Job Stories: My New Favorite Way to Capture Requirements


I didn’t think 2024 would be the year I threw out User Stories in favor for something new. But here I am, unable to stop talking about their replacement: job stories.

Let’s take a few steps back. What is any of this?

User Stories have been the cornerstone of software development since the dawn of agile. They focus on what the user wants and how they will interact with a product or service to achieve that goal. They are meant to be a user-focused way to capture requirements and have a very prescribed format that is easy to understand and unambiguous to interpret.

As a [role or persona] I want to [action] so that [benefit].

Cool. Nice. Sweet. So what’s wrong with them?

Much of the time, the differences in the users are not important if they all share a underlying motivation to reach the same goal. Why should we classify users into separate roles when each classification wants the same outcome?

Most of us understand the shortcomings of user stories on a visceral level. A common ‘smell’ I see is an over generalization of users. The user stories either start with “as a user…” or the same action and benefit is repeated over and over again with different types of users.

As a user (student, prompt engineer, hacker) I want to seamlessly compare LLM output with relevant information from trusted external sources (e.g., scientific journals, credible news websites) so that I can quickly assess the accuracy and reliability of the information and make informed decisions based on a broader context.

It feels silly because it is: a user story is not the right tool for these scenarios.

Enter job stories.

Job stories focus on the underlying reason a user wants to complete a task (job), and motivation behind it. It moves the focus from the differences in users to the impact of situations.

When [situation], I want to [goal] so that [outcome].

When I’m working with a large language model (LLM) and receive an answer, I want to verify its accuracy and ensure it’s reliable information. This way, I can trust the information I’m using and make well-informed decisions.

See the difference? The focus shifts from the perceived benefit to the person to the intended outcome of the job. It’s subtle, but much more effective.

Ok, so I should throw away user stories? Naw.

“Job stories” are just another tool in the ever-expanding world of requirement capturing. There are several applications in which users in different roles have very different goals and outcomes. For that, user stories are still a strong candidate for effective requirement gathering.

Want to go deeper? Ship user stories and job stories together.

User stories define what users want to do. Job stories uncover why they want to do it.
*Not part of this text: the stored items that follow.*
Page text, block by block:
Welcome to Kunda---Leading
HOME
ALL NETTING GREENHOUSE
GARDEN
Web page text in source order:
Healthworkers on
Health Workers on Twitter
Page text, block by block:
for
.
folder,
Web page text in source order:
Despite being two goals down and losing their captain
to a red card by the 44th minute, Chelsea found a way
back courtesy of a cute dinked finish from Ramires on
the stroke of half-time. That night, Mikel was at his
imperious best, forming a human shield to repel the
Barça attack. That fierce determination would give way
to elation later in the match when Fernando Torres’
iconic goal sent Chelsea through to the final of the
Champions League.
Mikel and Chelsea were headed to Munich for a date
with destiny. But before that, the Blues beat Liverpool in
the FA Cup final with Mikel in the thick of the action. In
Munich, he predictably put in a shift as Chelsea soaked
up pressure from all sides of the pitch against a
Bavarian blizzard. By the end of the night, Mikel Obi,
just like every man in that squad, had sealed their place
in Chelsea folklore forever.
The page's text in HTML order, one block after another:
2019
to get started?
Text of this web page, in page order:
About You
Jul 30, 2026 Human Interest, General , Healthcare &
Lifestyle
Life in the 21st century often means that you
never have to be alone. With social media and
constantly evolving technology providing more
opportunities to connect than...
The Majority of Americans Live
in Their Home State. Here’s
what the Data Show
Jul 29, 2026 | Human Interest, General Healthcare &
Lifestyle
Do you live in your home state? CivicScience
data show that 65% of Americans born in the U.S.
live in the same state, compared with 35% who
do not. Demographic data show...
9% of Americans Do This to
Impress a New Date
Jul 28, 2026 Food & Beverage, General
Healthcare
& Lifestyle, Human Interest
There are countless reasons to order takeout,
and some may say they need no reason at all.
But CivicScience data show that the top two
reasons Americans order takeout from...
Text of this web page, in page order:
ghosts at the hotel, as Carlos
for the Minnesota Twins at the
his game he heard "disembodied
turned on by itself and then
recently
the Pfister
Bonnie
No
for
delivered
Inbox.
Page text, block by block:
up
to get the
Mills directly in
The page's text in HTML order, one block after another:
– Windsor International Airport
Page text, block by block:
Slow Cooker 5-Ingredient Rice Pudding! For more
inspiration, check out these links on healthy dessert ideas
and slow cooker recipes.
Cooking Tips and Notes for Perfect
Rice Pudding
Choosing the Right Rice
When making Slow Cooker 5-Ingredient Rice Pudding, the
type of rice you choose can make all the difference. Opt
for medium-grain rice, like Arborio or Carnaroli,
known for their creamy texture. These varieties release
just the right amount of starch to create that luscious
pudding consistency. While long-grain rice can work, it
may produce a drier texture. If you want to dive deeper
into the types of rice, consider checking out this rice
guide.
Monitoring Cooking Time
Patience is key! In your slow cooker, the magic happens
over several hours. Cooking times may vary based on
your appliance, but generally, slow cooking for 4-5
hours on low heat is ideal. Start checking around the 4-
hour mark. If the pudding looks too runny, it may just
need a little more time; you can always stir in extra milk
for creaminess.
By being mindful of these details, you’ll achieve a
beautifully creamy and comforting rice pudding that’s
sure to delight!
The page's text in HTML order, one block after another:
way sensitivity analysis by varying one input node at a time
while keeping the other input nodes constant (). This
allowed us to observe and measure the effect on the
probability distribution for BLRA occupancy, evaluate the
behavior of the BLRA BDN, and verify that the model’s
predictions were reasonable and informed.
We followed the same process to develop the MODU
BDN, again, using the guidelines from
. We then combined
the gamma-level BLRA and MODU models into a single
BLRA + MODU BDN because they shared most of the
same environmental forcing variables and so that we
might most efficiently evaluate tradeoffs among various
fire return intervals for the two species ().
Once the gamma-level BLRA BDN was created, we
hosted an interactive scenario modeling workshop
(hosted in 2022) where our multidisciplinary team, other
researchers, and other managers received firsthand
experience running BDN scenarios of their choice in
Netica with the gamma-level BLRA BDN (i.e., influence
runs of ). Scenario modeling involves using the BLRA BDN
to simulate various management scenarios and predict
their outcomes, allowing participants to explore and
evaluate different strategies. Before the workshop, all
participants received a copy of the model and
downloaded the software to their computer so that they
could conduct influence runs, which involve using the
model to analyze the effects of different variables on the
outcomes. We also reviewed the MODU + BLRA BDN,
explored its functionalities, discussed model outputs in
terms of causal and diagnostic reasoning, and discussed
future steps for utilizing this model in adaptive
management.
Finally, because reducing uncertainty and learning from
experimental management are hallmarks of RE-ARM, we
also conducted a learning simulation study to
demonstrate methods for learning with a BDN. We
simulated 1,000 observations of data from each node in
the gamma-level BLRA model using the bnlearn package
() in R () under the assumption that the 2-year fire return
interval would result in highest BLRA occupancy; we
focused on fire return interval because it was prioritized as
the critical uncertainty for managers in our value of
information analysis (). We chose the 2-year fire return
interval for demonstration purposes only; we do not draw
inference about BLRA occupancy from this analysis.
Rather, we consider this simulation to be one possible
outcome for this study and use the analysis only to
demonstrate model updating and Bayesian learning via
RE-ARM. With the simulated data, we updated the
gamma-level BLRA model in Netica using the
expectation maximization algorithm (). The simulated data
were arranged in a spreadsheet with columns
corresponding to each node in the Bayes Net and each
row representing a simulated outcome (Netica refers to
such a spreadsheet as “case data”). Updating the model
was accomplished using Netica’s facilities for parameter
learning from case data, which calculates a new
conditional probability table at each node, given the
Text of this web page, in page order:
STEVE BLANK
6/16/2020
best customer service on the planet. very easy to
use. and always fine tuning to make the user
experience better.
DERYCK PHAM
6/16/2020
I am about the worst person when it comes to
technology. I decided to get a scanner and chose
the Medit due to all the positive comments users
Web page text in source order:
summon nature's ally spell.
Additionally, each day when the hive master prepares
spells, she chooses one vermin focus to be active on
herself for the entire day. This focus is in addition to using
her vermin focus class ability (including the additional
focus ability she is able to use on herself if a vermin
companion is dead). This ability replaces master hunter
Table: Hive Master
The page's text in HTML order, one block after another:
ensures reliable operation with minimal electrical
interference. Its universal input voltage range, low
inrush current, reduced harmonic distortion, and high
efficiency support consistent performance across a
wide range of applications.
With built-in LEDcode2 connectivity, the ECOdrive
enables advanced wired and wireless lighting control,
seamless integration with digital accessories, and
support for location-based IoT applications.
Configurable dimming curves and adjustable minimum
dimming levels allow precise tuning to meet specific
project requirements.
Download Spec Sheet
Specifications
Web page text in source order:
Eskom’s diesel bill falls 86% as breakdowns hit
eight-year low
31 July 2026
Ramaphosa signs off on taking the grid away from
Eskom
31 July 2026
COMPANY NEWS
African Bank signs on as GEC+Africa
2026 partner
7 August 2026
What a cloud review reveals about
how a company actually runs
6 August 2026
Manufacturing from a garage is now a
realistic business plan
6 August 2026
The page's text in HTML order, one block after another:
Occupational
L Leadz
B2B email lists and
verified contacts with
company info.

Start with a job story the gain a deeper understanding of a user’s needs. From there, user stories can be crafted that define specific functionalities.

User Story:

As a researcher who frequently relies on large language models (LLMs) for information retrieval, I want to integrate the LLM’s output with a functionality that allows me to compare it with relevant information from credible external sources (e.g., academic databases, scientific journals) so that I can efficiently validate the accuracy and completeness of the information provided by the LLM.

Job Story:

When I’m conducting research and using a large language model (LLM) to gather information, I want to be confident that the information I’m getting is accurate and reliable. This way, I can ensure the quality of my research and avoid basing my conclusions on potentially false or incomplete data.

This cases dives down into a specific role, the researcher. See how powerful they are when working together?